That said, DO keep an eye on her affair. She will never commit to you as long as she thinks she can have him. 

Move back home. If she wants space, SHE can move out. YOU stay there, WITH the kids. If she doesn't like it, she can go to counseling.

This is NOT something you can fix by just being nicer and giving her whatever she wants. Her affair fog is confusing her mind so what she 'wants' is not logical. YOU have to be the logical one for now. Move back home.


----------



## turnera (Jan 22, 2010)

Hunt, you spelled Becoming incorrectly.


----------



## Affaircare (Jan 11, 2010)

Ummm...WOW not sure where that hostility is coming from AFEH but I will say that I agree with HuntBrown on this one. I don't say that to in any way bash the OP or make him feel worse than he already does, but rather to point out a specific truth which is that he can not control his wife. 

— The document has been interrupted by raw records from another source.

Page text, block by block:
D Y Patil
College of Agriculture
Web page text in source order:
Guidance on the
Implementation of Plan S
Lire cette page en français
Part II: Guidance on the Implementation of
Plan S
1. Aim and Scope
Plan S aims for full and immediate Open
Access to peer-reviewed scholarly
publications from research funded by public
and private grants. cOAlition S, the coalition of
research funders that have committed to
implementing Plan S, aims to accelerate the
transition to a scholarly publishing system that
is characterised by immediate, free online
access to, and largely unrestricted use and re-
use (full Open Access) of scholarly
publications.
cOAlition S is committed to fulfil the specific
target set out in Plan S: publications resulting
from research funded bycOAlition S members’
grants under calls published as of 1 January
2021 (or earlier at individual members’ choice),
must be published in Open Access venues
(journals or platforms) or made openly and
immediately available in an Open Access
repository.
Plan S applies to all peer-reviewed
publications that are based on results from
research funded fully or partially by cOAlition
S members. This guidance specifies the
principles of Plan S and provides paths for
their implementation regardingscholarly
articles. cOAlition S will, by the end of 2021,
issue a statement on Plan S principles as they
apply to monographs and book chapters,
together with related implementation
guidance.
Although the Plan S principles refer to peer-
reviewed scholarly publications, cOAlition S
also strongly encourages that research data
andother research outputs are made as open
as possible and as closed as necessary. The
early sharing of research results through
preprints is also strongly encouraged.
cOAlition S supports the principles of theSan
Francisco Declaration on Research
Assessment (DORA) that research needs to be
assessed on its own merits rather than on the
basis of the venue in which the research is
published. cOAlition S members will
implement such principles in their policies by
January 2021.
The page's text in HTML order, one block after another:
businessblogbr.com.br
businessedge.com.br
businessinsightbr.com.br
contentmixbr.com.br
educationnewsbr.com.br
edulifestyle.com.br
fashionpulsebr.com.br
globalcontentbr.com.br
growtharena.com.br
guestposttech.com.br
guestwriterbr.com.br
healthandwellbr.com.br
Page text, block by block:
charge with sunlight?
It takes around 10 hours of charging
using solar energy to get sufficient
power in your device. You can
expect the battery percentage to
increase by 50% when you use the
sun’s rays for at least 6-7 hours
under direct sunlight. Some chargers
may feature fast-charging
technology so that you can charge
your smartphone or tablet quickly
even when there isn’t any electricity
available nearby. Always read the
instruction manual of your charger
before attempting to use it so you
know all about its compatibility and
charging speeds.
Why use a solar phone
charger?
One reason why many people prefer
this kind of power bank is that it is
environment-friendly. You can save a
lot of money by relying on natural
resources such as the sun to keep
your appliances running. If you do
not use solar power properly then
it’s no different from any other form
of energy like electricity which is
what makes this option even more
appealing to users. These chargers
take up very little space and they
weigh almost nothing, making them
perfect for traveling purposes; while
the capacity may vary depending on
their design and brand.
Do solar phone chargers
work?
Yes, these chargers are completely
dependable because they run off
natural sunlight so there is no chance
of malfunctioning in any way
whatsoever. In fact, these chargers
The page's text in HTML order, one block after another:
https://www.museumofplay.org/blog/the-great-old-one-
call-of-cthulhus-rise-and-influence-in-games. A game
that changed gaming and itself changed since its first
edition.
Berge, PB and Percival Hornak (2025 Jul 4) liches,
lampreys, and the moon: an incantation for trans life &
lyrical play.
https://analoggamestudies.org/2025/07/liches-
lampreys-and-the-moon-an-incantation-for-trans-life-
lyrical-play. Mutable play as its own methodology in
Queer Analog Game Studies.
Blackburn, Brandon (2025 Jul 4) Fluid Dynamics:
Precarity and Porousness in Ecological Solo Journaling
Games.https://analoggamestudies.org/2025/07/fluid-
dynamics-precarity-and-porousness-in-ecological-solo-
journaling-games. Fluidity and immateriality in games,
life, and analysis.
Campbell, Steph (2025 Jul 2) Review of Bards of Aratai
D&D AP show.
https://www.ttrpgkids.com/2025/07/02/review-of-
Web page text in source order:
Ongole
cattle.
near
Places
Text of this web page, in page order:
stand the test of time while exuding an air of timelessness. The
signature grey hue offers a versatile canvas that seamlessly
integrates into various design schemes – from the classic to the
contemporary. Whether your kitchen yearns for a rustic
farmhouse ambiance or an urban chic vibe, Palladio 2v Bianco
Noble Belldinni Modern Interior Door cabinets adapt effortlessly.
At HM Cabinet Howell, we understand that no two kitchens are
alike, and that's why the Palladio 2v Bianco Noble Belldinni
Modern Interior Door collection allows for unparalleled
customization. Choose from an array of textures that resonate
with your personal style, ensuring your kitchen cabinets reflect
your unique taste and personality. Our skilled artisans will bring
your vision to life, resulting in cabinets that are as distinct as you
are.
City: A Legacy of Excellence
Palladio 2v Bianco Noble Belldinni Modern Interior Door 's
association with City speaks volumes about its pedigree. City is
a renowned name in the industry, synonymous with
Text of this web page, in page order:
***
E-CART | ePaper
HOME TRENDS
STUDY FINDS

She is having an affair, and SHE is responsible for all the consequences associated with the choice to do that. 

BUT that in no way alleviates the OP from what he may or may not have done to contribute to the disintegration of this, his second marriage!! He is equally responsible for the choices he made and actions he took. Now, since his wife is not here seeking help...and since he can not change her but he CAN change himself...that means that we would address him, his contributions, his issues, and start with HIM. 

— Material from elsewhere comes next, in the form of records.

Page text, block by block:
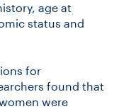
age at
status and
for
found that
were
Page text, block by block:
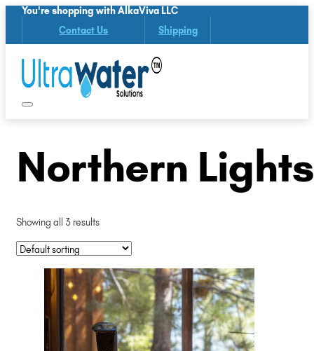
You're shopping with AlkaViva LLC
Contact Us Shipping
Northern
Showing all 3 results
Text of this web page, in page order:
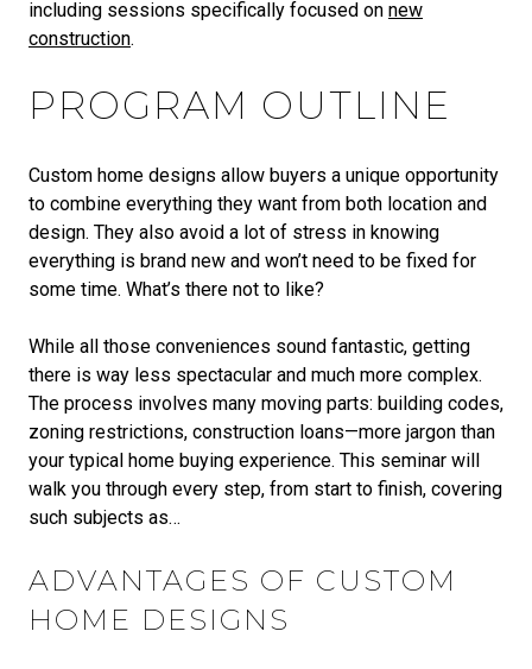
including sessions specifically focused on new
construction.
PROGRAM OUTLINE
Custom home designs allow buyers a unique opportunity
to combine everything they want from both location and
design. They also avoid a lot of stress in knowing
everything is brand new and won’t need to be fixed for
some time. What’s there not to like?
While all those conveniences sound fantastic, getting
there is way less spectacular and much more complex.
The process involves many moving parts: building codes,
zoning restrictions, construction loans—more jargon than
your typical home buying experience. This seminar will
walk you through every step, from start to finish, covering
such subjects as…
ADVANTAGES OF CUSTOM
HOME DESIGNS
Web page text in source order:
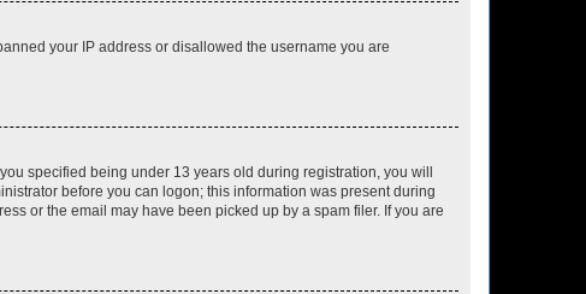
your IP address or disallowed the username you are
specified being under 13 years old during registration, you will
before you can logon; this information was present during
or the email may have been picked up by a spam filer. If you are
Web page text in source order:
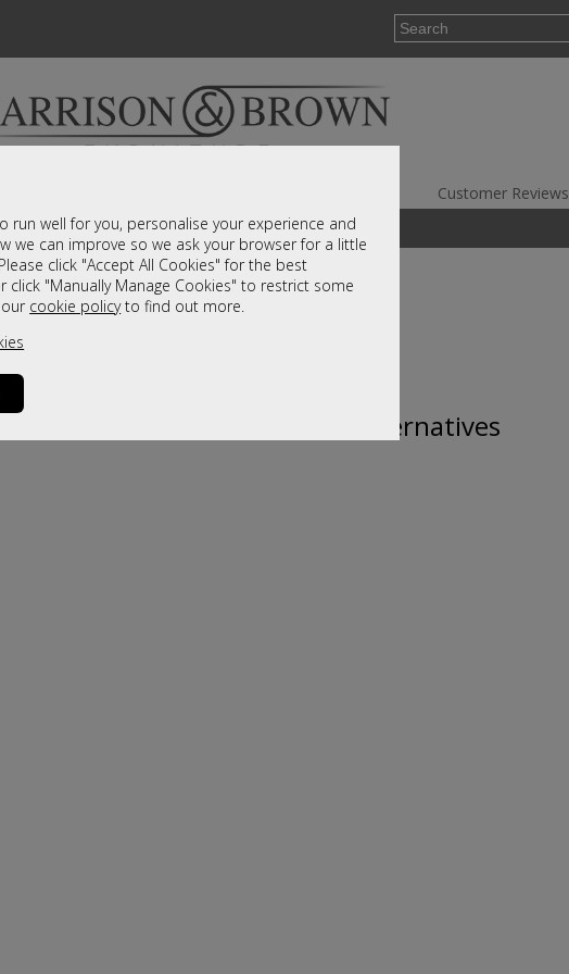
run well for you, personalise your experience and
we can improve so we ask your browser for a little
click "Accept All Cookies" for the best
click "Manually Manage Cookies" to restrict some
cookie policyto find out more.
Customer Reviews
of furniture on show and online
available. Please browse for alternatives
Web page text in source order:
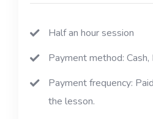
Half an hour session
Payment method:
Payment frequency:
the lesson.
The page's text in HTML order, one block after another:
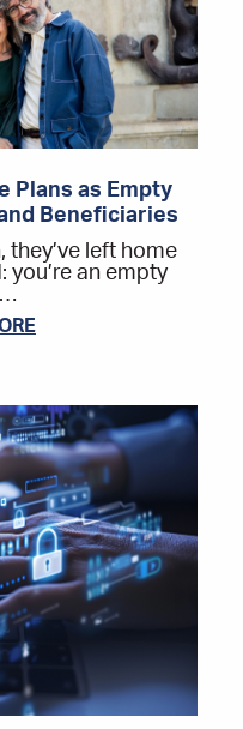
Plans as Empty
Beneficiaries
they’ve left home
you’re an empty

Thus, I would ask that rather than attempting to begin a flame war here--let's keep the focus (and replies) to the OP lostbuilder, and help him deal with his issues. Lostbuilder, you yourself admit that you react from anxiety and are controlling and it's pushing her away. So here's my challenge to you? What are you going to do about it? How are you going to change so that you don't react from anxiety and fear and instead react from a place of calm decision? How are you going to change so that you recognize your partner as an equal and act out of respect not control?


----------



## Affaircare (Jan 11, 2010)

turnera said:


> Hunt, you spelled Becoming incorrectly.


:rofl: :lol: You are so funny turnera! 

Thank you, God, for the grammar nazis! :lol: :rofl:


----------



## turnera (Jan 22, 2010)

It's what I do...

I are an editor by profession.


----------